Time information Cleaning up
type('timeStamp')
df['timeStamp'] = pd.to_datetime(df['timeStamp'])
df['Hour'] = df['timeStamp'].apply(lambda t : t.hour)
df['Month']= df['timeStamp'].apply(lambda t : t.month)
df['Week'] = df['timeStamp'].apply(lambda t : t.weekday())
df['Week'] = df['Week'].map({0:'Mon',1:'Tue',2:'Wed',3:'Thu',4:'Fri',5:'Sat',6:'Sun'})
We start from days of week. Let's see 911 calls in different days of week for different reasons. There were fewer 911 calls on weekends compared to weekdays. There were the largest number of calls on Friday for EMS and on Tuesday for traffic. For fire, the number basically remained constant.
sns.countplot(x='Week',hue='reason',data=df, palette='deep')
plt.legend(bbox_to_anchor=(0, -0.15, 1, 0), loc=2, ncol=2, borderaxespad=0)
Now get the monthly data, apperently, viewing from a distributed aspect, the information of September, October and November is omitted. So, we should turn to other methods.
sns.countplot(x='Month',hue='reason',data=df,palette='deep')
plt.legend(bbox_to_anchor=(0, -0.15, 1, 0), loc=2, ncol=2, borderaxespad=0)
This graph shows the monthly trend of 911 calls. In the beginning of the year(January), the number of 911 calls was the largest. It gradually decreased till March, and then increased again. In July, it reached the peak before drastically decreased in August. There were no information in September, October and November. Finally, in December, the number was the smallest in the whole year.
byMonth = df.groupby('Month').count()
byMonth['lat'].plot(lw='3', color='purple')

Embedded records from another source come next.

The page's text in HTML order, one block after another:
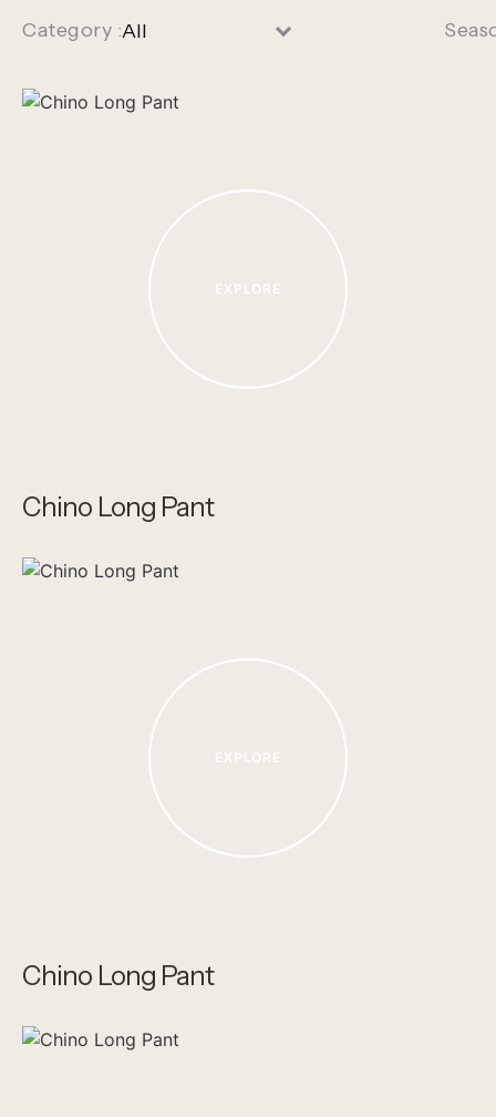
Category :
EXPLORE
Chino Long Pant
EXPLORE
Chino Long Pant
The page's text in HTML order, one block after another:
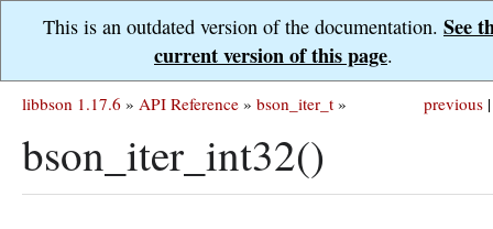
This is an outdated version of the documentation. See
current version of this page.
previous |
libbson 1.17.6 » API Reference » bson_iter_t »
bson_iter_int32()
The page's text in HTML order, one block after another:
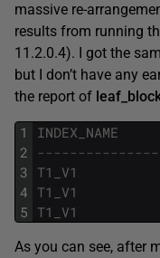
massive re-
results from running
11.2.0.4). I got the
but I don’t have any
the report of
1
2
3
4
5
INDEX_NAME
T1_V1
T1_V1
T1_V1
As you can see, after
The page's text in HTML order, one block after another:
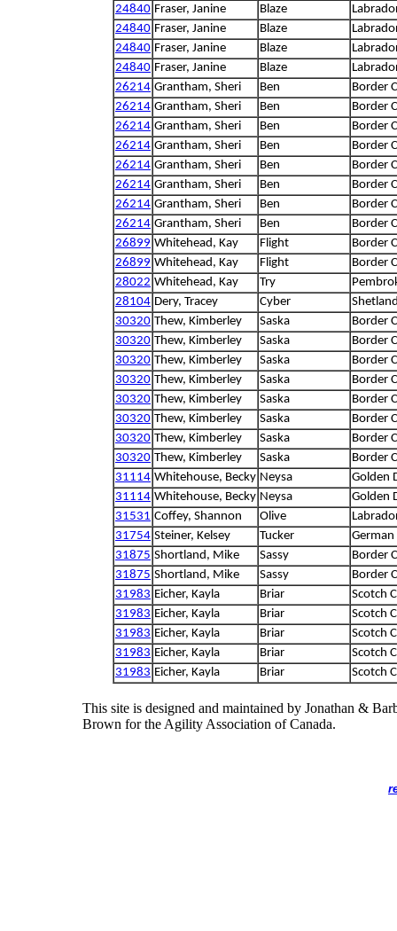
24840 Fraser, Janine Blaze
24840 Fraser, Janine Blaze
24840 Fraser, Janine Blaze
24840 Fraser, Janine Blaze
26214 Grantham, Sheri Ben
Border
26214 Grantham, Sheri Ben
Border
26214 Grantham, Sheri Ben
Border
26214 Grantham, Sheri Ben
Border
26214 Grantham, Sheri Ben
Border
26214 Grantham, Sheri Ben
Border
26214 Grantham, Sheri Ben
Border
26214 Grantham, Sheri Ben
Border
26899 Whitehead, Kay Flight
Border
26899 Whitehead, Kay Flight
Border
28022 Whitehead, Kay Try
28104 Dery, Tracey Cyber
30320 Thew, Kimberley Saska
Border
30320 Thew, Kimberley Saska
Border
30320 Thew, Kimberley Saska
Border
30320 Thew, Kimberley Saska
Border
30320 Thew, Kimberley Saska
Border
30320 Thew, Kimberley Saska
Border
30320 Thew, Kimberley Saska
Border
30320 Thew, Kimberley Saska
Border
31114 Whitehouse, Becky Neysa
Golden
31114 Whitehouse, Becky Neysa
Golden
31531 Coffey, Shannon Olive
31754 Steiner, Kelsey Tucker
31875 Shortland, Mike Sassy
Border
31875 Shortland, Mike Sassy
Border
31983 Eicher, Kayla Briar
Scotch
31983 Eicher, Kayla Briar
Scotch
31983 Eicher, Kayla Briar
Scotch
31983 Eicher, Kayla Briar
Scotch
31983 Eicher, Kayla Briar Scotch
This site is designed and maintained by Jonathan &
Brown for the Agility Association of Canada.
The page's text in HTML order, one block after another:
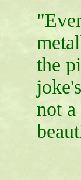
the
not
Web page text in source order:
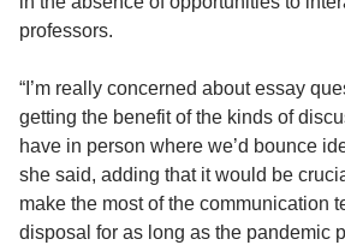
professors.
“I’m really concerned about essay
getting the benefit of the kinds of
have in person where we’d bounce
she said, adding that it would be
make the most of the communication
disposal for as long as the pandemic
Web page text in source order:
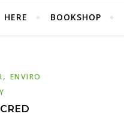
BOOKSHOP
, ENVIRO
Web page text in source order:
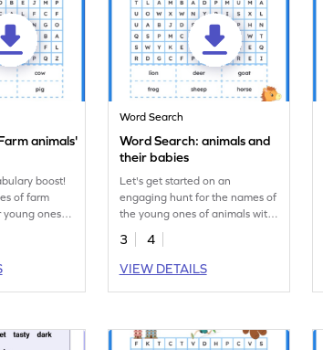
animals'
boost!
of farm
ones in
Word Search
Word Search: animals and
their babies
Let's get started on an
engaging hunt for the names of
the young ones of animals with
our interactive word search
worksheet!
3
4
VIEW DETAILS
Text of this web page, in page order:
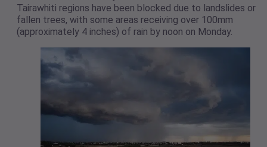
Tairawhiti regions have been blocked due to landslides or
fallen trees, with some areas receiving over 100mm
(approximately 4 inches) of rain by noon on Monday.
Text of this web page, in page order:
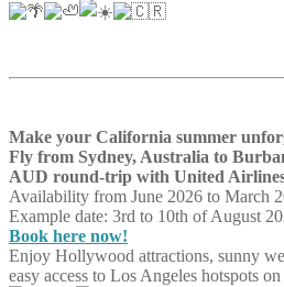
Make your California summer
Fly from Sydney, Australia to
AUD round-trip with United
Availability from June 2026 to March
Example date: 3rd to 10th of August
Book here now!
Enjoy Hollywood attractions, sunny
easy access to Los Angeles hotspots
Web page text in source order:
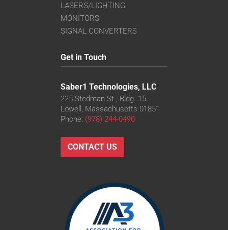
LASERS/LIGHTING
MONITORS
SIGNAL CONVERTERS
Get in Touch
Saber1 Technologies, LLC
225 Stedman St., Bldg. 15
Lowell, Massachusetts 01851
Phone: (978) 244-0490
CONTACT US
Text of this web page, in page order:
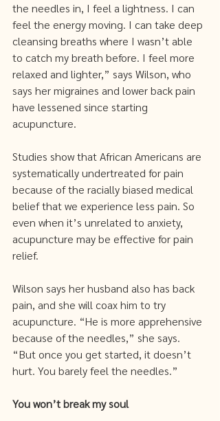
the needles in, I feel a lightness. I can
feel the energy moving. I can take deep
cleansing breaths where I wasn’t able
to catch my breath before. I feel more
relaxed and lighter,” says Wilson, who
says her migraines and lower back pain
have lessened since starting
acupuncture.
Studies show that African Americans are
systematically undertreated for pain
because of the racially biased medical
belief that we experience less pain. So
even when it’s unrelated to anxiety,
acupuncture may be effective for pain
relief.
Wilson says her husband also has back
pain, and she will coax him to try
acupuncture. “He is more apprehensive
because of the needles,” she says.
“But once you get started, it doesn’t
hurt. You barely feel the needles.”
You won’t break my soul
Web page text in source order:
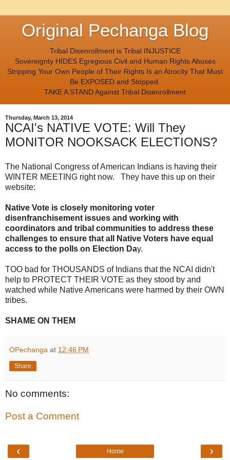
Original Pechanga Blog
Tribal Disenrollment is Tribal INJUSTICE
Sovereignty HIDES Egregious Civil and Human Rights Abuses
Stripping Your Own People of Their Rights Is an Atrocity That Must
Be EXPOSED and Stopped.
TAKE A STAND Against Tribal Disenrollment
Thursday, March 13, 2014
NCAI's NATIVE VOTE: Will They
MONITOR NOOKSACK ELECTIONS?
The National Congress of American Indians is having their
WINTER MEETING right now. They have this up on their
website:
Native Vote is closely monitoring voter
disenfranchisement issues and working with
coordinators and tribal communities to address these
challenges to ensure that all Native Voters have equal
access to the polls on Election Day.
TOO bad for THOUSANDS of Indians that the NCAI didn't
help to PROTECT THEIR VOTE as they stood by and
watched while Native Americans were harmed by their OWN
tribes.
SHAME ON THEM
OPechanga at 12:46 PM
Share
No comments:
Post a Comment
‹ ›
Home
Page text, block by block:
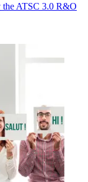
the ATSC 3.0 R&O
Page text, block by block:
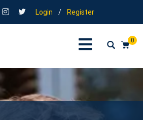
Login / Register
0
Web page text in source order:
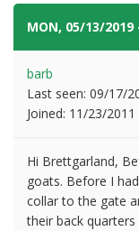
MON, 05/13/2019
barb
Last seen: 09/17/
Joined: 11/23/2011
Hi Brettgarland,
goats. Before I
collar to the gate
their back
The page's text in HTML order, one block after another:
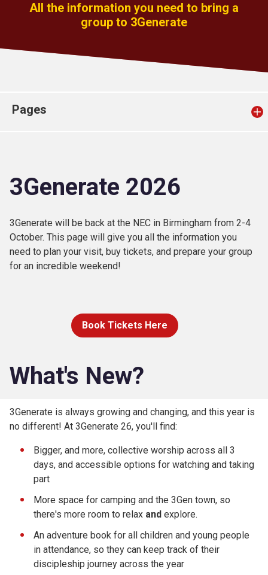
Church finder
Safeguarding
All the information you need to bring a
group to 3Generate
Pages
3Generate 2026
3Generate will be back at the NEC in Birmingham from 2-4
October. This page will give you all the information you
need to plan your visit, buy tickets, and prepare your group
for an incredible weekend!
Book Tickets Here
What's New?
3Generate is always growing and changing, and this year is
no different! At 3Generate 26, you'll find:
Bigger, and more, collective worship across all 3
days, and accessible options for watching and taking
part
More space for camping and the 3Gen town, so
there's more room to relax and explore.
An adventure book for all children and young people
in attendance, so they can keep track of their
discipleship journey across the year
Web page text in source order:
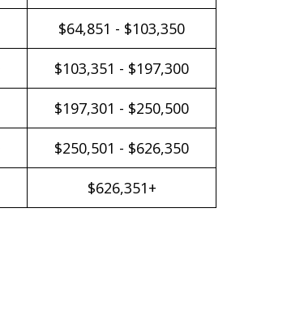
$64,851 - $103,350
$103,351 - $197,300
$197,301 - $250,500
$250,501 - $626,350
$626,351+
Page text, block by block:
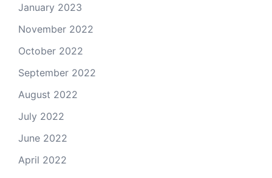
January 2023
November 2022
October 2022
September 2022
August 2022
July 2022
June 2022
April 2022
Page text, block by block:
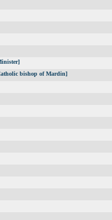
bishop of Mardin]
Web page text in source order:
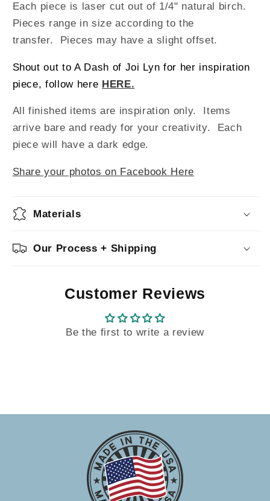
Each piece is laser cut out of 1/4" natural birch.
Pieces range in size according to the
transfer. Pieces may have a slight offset.
Shout out to A Dash of Joi Lyn for her inspiration
piece, follow here HERE.
All finished items are inspiration only. Items
arrive bare and ready for your creativity. Each
piece will have a dark edge.
Share your photos on Facebook Here
Materials
Our Process + Shipping
Customer Reviews
Be the first to write a review
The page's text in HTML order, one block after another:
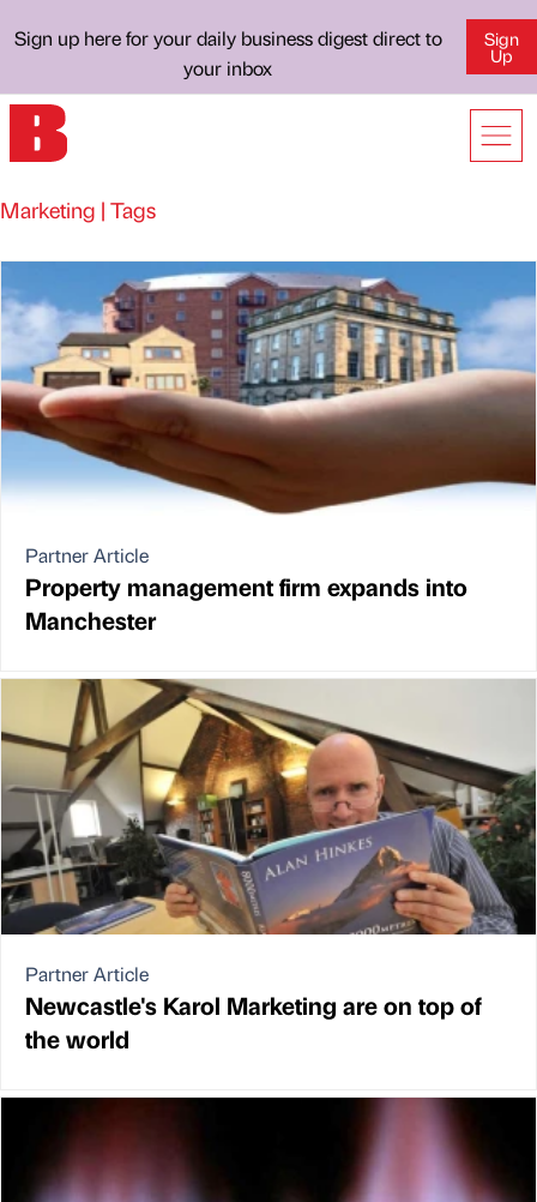
Sign up here for your daily business digest direct to
your inbox
Sign
Up
Marketing | Tags
Partner Article
Property management firm expands into
Manchester
Partner Article
Newcastle's Karol Marketing are on top of
the world
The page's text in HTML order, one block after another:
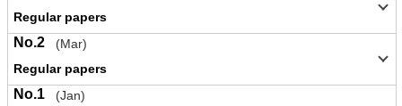
Regular papers
No.2
(Mar)
Regular papers
No.1 (Jan)
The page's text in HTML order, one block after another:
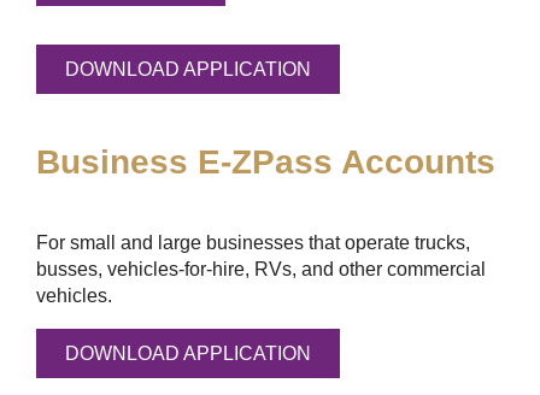
DOWNLOAD APPLICATION
Business E-ZPass Accounts
For small and large businesses that operate trucks,
busses, vehicles-for-hire, RVs, and other commercial
vehicles.
DOWNLOAD APPLICATION
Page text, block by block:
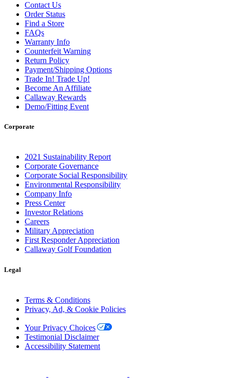
Contact Us
Order Status
Find a Store
FAQs
Warranty Info
Counterfeit Warning
Return Policy
Payment/Shipping Options
Trade In! Trade Up!
Become An Affiliate
Callaway Rewards
Demo/Fitting Event
Corporate
2021 Sustainability Report
Corporate Governance
Corporate Social Responsibility
Environmental Responsibility
Company Info
Press Center
Investor Relations
Careers
Military Appreciation
First Responder Appreciation
Callaway Golf Foundation
Legal
Terms & Conditions
Privacy, Ad, & Cookie Policies
Your Privacy Choices
Testimonial Disclaimer
Accessibility Statement
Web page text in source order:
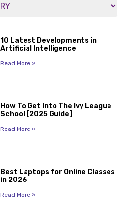
10 Latest Developments in
Artificial Intelligence
Read More »
How To Get Into The Ivy League
School [2025 Guide]
Read More »
Best Laptops for Online Classes
in 2026
Read More »
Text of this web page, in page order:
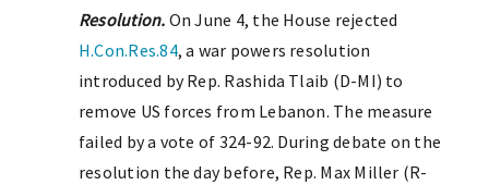
Resolution. On June 4, the House rejected
H.Con.Res.84, a war powers resolution
introduced by Rep. Rashida Tlaib (D-MI) to
remove US forces from Lebanon. The measure
failed by a vote of 324-92. During debate on the
resolution the day before, Rep. Max Miller (R-
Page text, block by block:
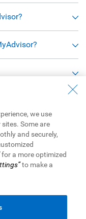
we use
Some are
and securely,
for a more optimized
to make a
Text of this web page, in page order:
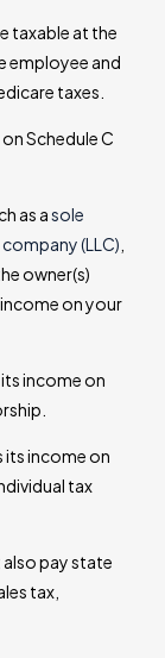
taxable at the
employee and
taxes.
Schedule C
as asole
(LLC)
owner(s)
on your
income on
its income on
tax
pay state
tax,
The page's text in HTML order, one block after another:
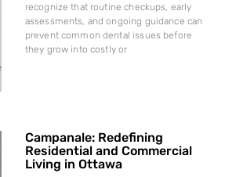
recognize that routine checkups, early
assessments, and ongoing guidance can
prevent common dental issues before
they grow into costly or
Campanale: Redefining
Residential and Commercial
Living in Ottawa
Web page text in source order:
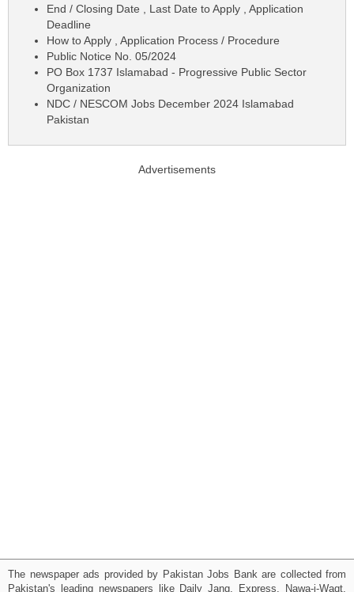
End / Closing Date , Last Date to Apply , Application
Deadline
How to Apply , Application Process / Procedure
Public Notice No. 05/2024
PO Box 1737 Islamabad - Progressive Public Sector
Organization
NDC / NESCOM Jobs December 2024 Islamabad
Pakistan
Advertisements
The newspaper ads provided by Pakistan Jobs Bank are collected from
Pakistan's leading newspapers like Daily Jang, Express, Nawa-i-Waqt,
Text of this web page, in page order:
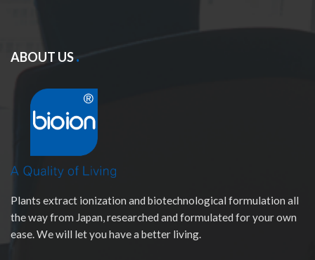
ABOUT US
Plants extract ionization and biotechnological formulation all
the way from Japan, researched and formulated for your own
ease. We will let you have a better living.
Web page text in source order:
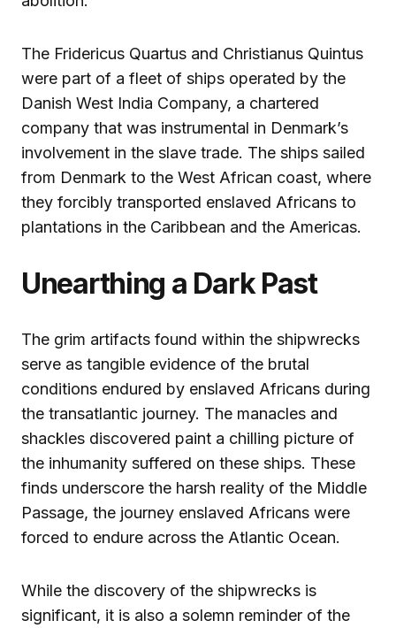
The Fridericus Quartus and Christianus Quintus
were part of a fleet of ships operated by the
Danish West India Company, a chartered
company that was instrumental in Denmark’s
involvement in the slave trade. The ships sailed
from Denmark to the West African coast, where
they forcibly transported enslaved Africans to
plantations in the Caribbean and the Americas.
Unearthing a Dark Past
The grim artifacts found within the shipwrecks
serve as tangible evidence of the brutal
conditions endured by enslaved Africans during
the transatlantic journey. The manacles and
shackles discovered paint a chilling picture of
the inhumanity suffered on these ships. These
finds underscore the harsh reality of the Middle
Passage, the journey enslaved Africans were
forced to endure across the Atlantic Ocean.
While the discovery of the shipwrecks is
significant, it is also a solemn reminder of the
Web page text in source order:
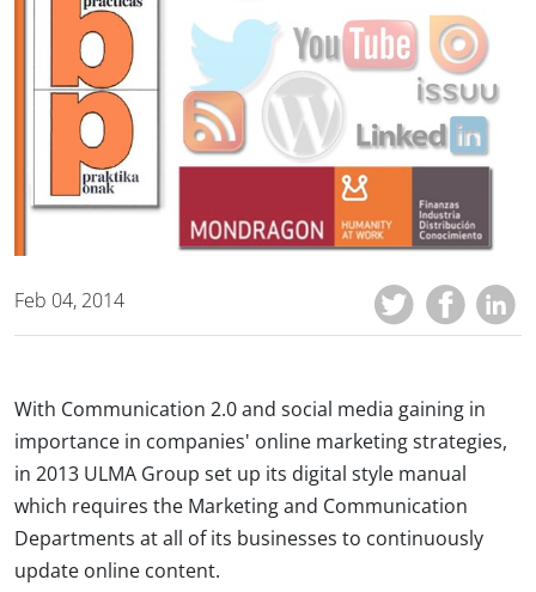
Feb 04, 2014
With Communication 2.0 and social media gaining in
importance in companies' online marketing strategies,
in 2013 ULMA Group set up its digital style manual
which requires the Marketing and Communication
Departments at all of its businesses to continuously
update online content.
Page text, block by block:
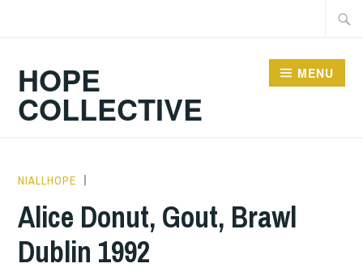
HOPE
COLLECTIVE
MENU
NIALLHOPE
UNCATEGORIZED
Alice Donut, Gout, Brawl
Dublin 1992
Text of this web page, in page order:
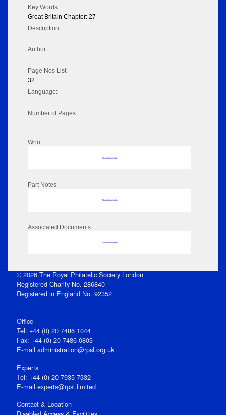
Key Words:
Great Britain Chapter: 27
Description:
Author:
Page Nos List:
32
Language:
Number of Pages:
Who
No data to display
Part Notes
No data to display
Associated Documents
No data to display
© 2026 The Royal Philatelic Society London
Registered Charity No. 286840
Registered in England No. 92352
Office
Tel: +44 (0) 20 7486 1044
Fax: +44 (0) 20 7486 0803
E‑mail administration@rpsl.org.uk
Experts
Tel: +44 (0) 20 7935 7332
E-mail experts@rpsl.limited
Contact & Location
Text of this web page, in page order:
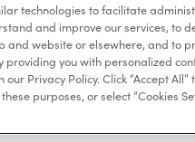
technologies to facilitate
and improve our services, to
and website or elsewhere, and to
providing you with personalized
Privacy Policy. Click “Accept
purposes, or select “Cookies
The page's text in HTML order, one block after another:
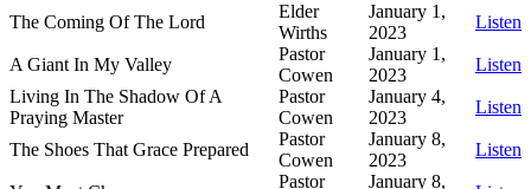
The Coming Of The Lord
Elder
Wirths
January 1,
2023
Listen
A Giant In My Valley
Pastor
Cowen
January 1,
2023
Listen
Living In The Shadow Of A
Praying Master
Pastor
Cowen
January 4,
2023
Listen
The Shoes That Grace Prepared
Pastor
Cowen
January 8,
2023
Listen
Pastor
January 8,
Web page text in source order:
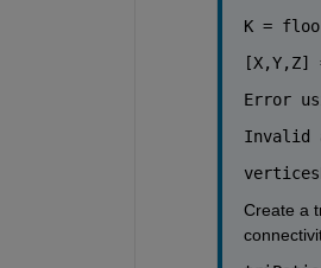
K =
[X,Y,Z]
Error
Invalid
Create a
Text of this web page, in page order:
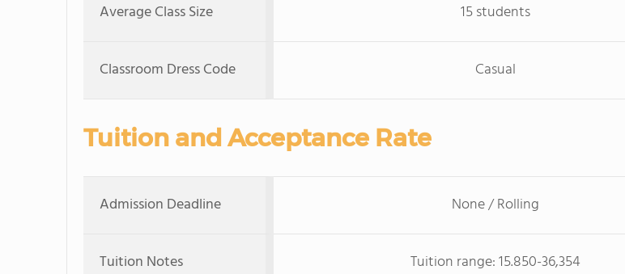
Average Class Size 15 students
Classroom Dress Code Casual
Tuition and Acceptance Rate
Admission Deadline None / Rolling
Tuition Notes Tuition range: 15.850-36,354
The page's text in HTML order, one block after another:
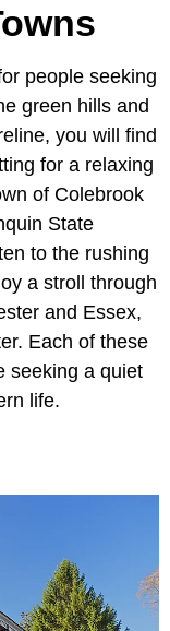
people seeking
green hills and
you will find
for a relaxing
of Colebrook
State
to the rushing
a stroll through
and Essex,
Each of these
seeking a quiet
life.
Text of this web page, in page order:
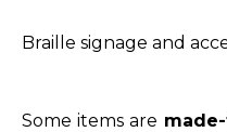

plt.title('911 Calls per month')
From this graph, you can see the exact data points, and the overall trend of the calls.
byMonth = byMonth.reset_index()
sns.lmplot(x='Month',y='title',data=byMonth)
plt.set_ylabel='numbers of calls'
Then we take a look at the numbers of 911 calls on each day.
df['Date']=df['timeStamp'].apply(lambda t: t.date())
byDate = df.groupby('Date').count()
byDate = byDate.reset_index()
byDate['title'].plot()
plt.tight_layout()
Generally speaking, the distribution of 911 calls is quite regular, except for a very large number on a day in Janurary 2016. Now create 3 separate plots with each plot representing a reason for the 911 call.
Traffic = df[df['reason']=='Traffic']
byDate1 = Traffic.groupby('Date').count()
byDate1['Date'] = byDate.index
EMS = df[df['reason']=='EMS']
byDate2 = EMS.groupby('Date').count()
byDate2['Date'] = byDate.index
Fire = df[df['reason']=='Fire']
byDate3 = Fire.groupby('Date').count()
byDate3['Date'] = byDate.index
For Traffic
byDate1.plot.line(x='Date',y='title')
plt.title('Traffic')
For EMS
byDate2.plot.line(x='Date',y='title')
plt.title('EMS')
For Fire
byDate3.plot.line(x='Date',y='title')
plt.title('Fire')
df[['Hour','Week']].unstack(level=0)
dayHour = df.groupby(by=['Week','Hour']).count()['reason'].unstack()
Finally, I want to find out in what time of a day will have a larger number of 911 calls. I create two heatmaps to show the level, brighter color means more calls.
This graph shows the number of 911 calls in hours based on different days of week.
plt.figure(figsize=(10,6))
sns.heatmap(dayHour,linecolor='white',linewidths=1,cmap='magma')
This graph shows the number of 911 calls in hours based on different months
dayMonth = df.groupby(by=['Month','Hour']).count()['reason'].unstack()
plt.figure(figsize=(10,6))
sns.heatmap(dayMonth, linecolor='white',linewidths=1,cmap='magma')
Obviously, there are much more calls happening during daytime rather than at midnight or early in the morning.